**THE RECORDS**:
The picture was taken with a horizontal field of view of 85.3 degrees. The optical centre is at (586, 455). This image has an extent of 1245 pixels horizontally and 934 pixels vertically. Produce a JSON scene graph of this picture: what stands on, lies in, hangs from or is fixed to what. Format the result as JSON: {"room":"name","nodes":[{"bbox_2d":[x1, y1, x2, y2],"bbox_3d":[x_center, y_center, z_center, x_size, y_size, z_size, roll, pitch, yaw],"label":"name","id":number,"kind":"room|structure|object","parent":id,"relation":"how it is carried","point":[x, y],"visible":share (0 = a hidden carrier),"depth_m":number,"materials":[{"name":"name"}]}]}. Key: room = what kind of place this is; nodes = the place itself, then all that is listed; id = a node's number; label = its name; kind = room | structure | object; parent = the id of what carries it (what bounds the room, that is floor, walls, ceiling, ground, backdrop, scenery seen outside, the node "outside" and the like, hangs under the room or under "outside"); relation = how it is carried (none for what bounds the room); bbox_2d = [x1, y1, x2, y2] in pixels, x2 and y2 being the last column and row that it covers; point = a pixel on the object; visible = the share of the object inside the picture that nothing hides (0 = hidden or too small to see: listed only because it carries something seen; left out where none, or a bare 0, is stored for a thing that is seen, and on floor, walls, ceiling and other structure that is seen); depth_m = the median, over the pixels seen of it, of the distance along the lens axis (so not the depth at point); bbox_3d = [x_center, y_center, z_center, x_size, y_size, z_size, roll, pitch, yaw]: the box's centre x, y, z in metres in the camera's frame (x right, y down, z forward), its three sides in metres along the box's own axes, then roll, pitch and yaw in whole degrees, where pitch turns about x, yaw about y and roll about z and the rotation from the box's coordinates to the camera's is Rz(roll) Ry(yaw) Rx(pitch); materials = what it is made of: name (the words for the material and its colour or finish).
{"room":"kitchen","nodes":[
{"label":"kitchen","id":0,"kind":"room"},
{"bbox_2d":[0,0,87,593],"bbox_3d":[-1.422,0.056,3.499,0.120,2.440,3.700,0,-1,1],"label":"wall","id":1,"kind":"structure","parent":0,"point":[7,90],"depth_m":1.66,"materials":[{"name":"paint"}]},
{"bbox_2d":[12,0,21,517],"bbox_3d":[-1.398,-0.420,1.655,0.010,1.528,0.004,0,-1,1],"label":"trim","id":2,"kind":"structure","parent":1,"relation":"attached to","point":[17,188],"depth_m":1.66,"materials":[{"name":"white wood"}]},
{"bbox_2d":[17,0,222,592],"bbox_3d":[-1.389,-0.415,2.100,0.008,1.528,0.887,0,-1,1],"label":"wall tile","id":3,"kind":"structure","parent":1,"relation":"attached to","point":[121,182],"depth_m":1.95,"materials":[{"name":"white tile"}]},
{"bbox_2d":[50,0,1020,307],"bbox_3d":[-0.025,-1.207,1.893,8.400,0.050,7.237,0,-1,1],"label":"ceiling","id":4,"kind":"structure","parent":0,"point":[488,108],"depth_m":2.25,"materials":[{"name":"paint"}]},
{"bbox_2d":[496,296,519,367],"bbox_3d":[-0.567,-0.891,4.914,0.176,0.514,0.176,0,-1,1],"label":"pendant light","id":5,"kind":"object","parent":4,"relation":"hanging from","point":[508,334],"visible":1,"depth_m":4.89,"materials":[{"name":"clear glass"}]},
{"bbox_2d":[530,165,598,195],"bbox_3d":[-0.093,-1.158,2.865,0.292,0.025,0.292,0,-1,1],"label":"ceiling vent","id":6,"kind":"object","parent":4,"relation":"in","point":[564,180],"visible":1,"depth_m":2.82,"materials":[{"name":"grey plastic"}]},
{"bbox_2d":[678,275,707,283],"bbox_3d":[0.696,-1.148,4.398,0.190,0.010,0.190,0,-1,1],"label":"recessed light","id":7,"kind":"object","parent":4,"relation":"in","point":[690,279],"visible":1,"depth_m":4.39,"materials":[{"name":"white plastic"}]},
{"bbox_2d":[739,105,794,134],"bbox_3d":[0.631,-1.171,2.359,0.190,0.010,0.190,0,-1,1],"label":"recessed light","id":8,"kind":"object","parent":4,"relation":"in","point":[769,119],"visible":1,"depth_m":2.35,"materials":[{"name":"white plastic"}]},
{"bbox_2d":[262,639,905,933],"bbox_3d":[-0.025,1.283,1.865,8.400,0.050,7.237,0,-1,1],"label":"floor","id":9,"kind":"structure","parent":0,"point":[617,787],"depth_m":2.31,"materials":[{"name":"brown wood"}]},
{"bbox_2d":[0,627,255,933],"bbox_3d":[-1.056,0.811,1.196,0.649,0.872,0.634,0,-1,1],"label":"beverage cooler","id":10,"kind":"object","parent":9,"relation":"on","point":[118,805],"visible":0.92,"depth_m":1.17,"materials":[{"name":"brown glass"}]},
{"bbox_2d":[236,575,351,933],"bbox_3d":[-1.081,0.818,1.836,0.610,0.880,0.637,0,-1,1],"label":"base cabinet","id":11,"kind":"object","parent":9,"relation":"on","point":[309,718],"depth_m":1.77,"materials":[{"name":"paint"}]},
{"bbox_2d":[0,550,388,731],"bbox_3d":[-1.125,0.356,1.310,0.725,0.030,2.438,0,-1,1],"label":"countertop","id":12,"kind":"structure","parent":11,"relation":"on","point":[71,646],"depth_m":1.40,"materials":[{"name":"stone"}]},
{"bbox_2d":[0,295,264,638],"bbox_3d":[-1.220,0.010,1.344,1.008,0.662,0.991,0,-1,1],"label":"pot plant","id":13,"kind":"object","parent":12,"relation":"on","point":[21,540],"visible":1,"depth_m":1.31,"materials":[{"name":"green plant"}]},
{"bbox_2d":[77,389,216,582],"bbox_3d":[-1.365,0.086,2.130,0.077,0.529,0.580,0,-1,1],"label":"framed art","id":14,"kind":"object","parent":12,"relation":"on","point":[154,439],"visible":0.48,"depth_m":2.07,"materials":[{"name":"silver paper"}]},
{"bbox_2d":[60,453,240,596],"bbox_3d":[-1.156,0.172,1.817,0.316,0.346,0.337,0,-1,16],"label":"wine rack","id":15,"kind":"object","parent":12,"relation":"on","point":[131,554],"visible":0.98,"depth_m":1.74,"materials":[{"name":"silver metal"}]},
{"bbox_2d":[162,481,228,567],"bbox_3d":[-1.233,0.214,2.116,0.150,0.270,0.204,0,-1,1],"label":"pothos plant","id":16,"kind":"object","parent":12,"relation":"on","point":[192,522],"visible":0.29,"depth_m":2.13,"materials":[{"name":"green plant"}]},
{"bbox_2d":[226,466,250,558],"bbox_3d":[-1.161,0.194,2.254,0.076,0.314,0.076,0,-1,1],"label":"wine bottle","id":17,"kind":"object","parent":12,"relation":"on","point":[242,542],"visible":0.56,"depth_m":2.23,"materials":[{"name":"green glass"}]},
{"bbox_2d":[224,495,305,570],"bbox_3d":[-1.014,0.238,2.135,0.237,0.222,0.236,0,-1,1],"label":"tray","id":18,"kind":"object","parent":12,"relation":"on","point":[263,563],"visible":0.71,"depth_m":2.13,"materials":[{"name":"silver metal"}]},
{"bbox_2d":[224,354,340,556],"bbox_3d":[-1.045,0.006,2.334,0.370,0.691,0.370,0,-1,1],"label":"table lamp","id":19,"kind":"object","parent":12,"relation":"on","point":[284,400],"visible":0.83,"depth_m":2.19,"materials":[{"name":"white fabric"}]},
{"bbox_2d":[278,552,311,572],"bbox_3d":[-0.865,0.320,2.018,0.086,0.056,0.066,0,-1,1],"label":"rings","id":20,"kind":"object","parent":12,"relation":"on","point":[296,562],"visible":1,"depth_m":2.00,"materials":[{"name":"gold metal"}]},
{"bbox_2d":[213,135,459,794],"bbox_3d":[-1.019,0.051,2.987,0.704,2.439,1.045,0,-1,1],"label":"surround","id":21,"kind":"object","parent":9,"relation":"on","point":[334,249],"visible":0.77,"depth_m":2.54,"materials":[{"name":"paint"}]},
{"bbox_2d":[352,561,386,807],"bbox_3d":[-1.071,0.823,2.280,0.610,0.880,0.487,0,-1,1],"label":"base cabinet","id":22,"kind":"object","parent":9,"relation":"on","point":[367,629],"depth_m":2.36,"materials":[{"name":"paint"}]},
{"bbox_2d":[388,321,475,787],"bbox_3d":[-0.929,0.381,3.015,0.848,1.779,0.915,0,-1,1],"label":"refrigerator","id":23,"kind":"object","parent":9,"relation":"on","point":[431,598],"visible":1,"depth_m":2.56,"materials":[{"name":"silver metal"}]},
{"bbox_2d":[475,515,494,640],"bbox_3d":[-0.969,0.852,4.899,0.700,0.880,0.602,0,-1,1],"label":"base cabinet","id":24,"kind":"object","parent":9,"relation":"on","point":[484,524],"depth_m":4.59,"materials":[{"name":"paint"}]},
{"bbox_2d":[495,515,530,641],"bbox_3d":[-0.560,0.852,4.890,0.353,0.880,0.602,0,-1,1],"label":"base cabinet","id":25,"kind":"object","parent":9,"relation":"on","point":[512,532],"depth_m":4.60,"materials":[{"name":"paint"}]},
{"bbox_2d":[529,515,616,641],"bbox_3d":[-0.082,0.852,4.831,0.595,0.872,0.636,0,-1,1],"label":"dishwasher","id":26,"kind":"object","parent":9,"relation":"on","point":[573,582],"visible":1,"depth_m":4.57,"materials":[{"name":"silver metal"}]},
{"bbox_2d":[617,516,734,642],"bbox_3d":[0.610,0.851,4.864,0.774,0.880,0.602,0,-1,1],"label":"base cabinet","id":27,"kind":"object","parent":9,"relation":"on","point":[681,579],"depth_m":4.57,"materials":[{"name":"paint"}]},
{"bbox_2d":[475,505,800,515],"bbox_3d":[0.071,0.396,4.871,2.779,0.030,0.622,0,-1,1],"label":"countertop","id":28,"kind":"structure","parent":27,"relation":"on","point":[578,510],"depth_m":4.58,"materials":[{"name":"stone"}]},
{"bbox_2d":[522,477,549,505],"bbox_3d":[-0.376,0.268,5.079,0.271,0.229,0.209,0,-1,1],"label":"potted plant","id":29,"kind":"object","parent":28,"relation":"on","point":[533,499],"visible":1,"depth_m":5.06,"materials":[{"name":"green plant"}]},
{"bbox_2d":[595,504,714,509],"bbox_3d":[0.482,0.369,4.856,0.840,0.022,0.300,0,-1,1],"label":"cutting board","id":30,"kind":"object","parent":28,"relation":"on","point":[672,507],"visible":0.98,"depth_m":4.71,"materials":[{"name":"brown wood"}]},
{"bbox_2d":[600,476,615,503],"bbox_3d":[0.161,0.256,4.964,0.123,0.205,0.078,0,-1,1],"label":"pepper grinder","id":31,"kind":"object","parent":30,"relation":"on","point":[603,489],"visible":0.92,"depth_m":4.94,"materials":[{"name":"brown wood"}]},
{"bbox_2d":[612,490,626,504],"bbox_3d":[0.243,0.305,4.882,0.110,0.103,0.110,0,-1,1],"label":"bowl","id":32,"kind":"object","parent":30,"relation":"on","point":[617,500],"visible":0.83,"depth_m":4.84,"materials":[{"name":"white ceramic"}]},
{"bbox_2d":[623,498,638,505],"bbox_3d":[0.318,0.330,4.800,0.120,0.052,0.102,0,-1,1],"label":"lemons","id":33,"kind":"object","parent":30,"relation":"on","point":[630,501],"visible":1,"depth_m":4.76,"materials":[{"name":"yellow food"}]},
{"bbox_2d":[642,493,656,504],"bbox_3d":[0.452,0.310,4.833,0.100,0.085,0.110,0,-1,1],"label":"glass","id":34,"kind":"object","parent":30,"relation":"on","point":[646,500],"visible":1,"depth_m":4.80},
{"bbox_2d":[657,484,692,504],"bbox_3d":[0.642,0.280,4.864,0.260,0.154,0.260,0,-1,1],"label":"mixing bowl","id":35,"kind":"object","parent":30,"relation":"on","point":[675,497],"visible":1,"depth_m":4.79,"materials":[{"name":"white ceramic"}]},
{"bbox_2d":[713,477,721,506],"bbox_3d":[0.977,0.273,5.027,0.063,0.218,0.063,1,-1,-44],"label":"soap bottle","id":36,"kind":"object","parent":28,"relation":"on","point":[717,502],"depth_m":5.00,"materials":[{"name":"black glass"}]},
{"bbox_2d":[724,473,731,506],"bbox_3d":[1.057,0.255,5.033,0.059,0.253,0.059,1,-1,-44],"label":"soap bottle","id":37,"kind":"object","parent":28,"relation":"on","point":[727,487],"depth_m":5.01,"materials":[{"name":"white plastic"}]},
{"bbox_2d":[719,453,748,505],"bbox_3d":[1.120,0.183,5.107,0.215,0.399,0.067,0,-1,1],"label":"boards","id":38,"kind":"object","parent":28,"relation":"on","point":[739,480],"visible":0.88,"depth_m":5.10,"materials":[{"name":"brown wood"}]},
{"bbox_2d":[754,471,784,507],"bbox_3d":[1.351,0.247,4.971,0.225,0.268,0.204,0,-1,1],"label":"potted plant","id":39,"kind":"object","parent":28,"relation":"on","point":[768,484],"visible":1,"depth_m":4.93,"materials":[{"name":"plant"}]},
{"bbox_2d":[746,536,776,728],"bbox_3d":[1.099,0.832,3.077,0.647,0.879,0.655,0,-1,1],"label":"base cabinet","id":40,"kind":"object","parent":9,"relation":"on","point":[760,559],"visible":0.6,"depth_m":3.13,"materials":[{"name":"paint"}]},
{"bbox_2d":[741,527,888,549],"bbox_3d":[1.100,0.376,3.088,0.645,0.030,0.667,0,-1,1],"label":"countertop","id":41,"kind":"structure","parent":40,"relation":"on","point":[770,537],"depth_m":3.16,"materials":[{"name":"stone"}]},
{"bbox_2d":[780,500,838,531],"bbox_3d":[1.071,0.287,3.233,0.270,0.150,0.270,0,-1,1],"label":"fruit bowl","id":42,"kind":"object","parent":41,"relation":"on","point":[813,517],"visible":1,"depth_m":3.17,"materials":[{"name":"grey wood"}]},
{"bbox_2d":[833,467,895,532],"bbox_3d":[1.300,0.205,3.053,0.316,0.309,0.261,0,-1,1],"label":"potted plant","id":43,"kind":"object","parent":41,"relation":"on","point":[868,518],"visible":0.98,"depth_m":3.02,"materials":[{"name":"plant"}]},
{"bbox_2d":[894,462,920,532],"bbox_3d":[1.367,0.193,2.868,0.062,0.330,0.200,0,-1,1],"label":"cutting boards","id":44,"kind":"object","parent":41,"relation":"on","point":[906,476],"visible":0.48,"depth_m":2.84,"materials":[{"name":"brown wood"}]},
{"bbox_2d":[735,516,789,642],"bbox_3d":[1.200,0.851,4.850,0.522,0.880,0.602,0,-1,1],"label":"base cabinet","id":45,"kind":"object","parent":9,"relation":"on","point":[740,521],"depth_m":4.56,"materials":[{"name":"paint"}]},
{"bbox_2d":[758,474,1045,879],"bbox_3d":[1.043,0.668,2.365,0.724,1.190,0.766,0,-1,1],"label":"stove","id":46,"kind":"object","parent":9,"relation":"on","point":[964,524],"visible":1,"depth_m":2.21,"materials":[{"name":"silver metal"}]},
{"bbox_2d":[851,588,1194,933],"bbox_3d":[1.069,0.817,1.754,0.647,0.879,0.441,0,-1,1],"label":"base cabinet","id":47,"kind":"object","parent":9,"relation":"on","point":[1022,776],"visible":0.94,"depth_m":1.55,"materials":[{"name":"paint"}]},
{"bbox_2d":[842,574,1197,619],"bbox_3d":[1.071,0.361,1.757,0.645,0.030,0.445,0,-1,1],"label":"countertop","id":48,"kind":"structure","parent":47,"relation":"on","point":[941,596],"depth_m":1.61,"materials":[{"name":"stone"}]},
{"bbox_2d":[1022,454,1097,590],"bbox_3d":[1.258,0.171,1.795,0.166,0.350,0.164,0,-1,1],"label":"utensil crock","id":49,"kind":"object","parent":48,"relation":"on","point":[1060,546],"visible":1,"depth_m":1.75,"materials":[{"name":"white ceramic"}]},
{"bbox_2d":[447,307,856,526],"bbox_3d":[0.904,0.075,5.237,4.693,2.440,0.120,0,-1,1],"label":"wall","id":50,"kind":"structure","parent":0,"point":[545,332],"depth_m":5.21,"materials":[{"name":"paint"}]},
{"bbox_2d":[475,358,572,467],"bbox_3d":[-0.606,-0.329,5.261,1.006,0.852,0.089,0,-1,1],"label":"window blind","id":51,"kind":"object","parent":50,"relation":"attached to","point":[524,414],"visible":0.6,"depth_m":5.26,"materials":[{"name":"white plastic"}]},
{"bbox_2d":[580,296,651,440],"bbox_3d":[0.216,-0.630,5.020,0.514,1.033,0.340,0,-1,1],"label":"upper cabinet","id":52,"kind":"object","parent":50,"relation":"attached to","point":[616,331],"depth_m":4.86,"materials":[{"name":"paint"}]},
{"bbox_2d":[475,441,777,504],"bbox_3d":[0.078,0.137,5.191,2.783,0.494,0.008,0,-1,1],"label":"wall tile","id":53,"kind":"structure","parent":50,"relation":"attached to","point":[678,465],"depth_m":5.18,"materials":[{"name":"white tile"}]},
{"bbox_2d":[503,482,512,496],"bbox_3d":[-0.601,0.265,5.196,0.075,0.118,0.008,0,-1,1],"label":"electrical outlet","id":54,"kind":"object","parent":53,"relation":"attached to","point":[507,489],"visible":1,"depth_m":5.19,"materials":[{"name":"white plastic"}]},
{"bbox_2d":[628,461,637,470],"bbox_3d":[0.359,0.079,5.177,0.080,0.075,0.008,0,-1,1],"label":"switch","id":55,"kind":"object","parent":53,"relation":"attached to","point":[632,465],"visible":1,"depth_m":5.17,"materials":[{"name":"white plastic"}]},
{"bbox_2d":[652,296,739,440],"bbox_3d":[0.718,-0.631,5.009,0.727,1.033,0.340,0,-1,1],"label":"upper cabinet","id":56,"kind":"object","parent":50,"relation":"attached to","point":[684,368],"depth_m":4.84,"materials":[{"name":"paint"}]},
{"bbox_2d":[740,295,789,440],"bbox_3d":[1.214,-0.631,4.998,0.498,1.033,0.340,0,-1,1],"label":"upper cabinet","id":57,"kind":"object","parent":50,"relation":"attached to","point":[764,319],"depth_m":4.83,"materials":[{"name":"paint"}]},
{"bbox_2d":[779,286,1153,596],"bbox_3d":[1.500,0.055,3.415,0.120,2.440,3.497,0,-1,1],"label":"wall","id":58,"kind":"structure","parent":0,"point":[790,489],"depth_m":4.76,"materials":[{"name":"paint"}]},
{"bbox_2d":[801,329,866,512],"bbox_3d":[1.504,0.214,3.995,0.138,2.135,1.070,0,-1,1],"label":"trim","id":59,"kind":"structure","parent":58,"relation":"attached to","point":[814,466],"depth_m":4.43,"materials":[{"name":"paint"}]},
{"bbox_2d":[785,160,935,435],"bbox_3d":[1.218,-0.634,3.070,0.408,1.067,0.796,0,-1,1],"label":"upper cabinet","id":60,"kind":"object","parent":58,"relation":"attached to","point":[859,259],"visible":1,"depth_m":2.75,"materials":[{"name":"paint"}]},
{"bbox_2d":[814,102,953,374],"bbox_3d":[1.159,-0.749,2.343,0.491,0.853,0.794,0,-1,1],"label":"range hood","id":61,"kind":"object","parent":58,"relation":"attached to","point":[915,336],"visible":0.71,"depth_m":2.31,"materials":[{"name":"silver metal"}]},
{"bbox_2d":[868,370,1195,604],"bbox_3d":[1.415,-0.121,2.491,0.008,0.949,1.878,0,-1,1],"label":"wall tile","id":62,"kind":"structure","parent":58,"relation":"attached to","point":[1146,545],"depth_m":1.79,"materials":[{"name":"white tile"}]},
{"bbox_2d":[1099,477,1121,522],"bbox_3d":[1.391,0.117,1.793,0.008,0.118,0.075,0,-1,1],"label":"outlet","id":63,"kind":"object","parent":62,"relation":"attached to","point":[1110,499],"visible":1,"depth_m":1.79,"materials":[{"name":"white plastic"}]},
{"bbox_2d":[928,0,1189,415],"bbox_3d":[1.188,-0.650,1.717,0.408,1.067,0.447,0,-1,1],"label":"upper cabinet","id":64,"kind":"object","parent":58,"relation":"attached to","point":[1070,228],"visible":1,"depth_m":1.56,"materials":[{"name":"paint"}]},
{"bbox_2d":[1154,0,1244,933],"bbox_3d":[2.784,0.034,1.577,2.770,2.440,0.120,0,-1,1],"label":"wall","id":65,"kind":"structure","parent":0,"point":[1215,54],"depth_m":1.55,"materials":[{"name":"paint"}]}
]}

**INSTRUCTIONS TO FOLLOW**: Copy the lines above that hold the word "kitchen".

**RESPONSE TO THIS TASK**:
{"room":"kitchen","nodes":[
{"label":"kitchen","id":0,"kind":"room"},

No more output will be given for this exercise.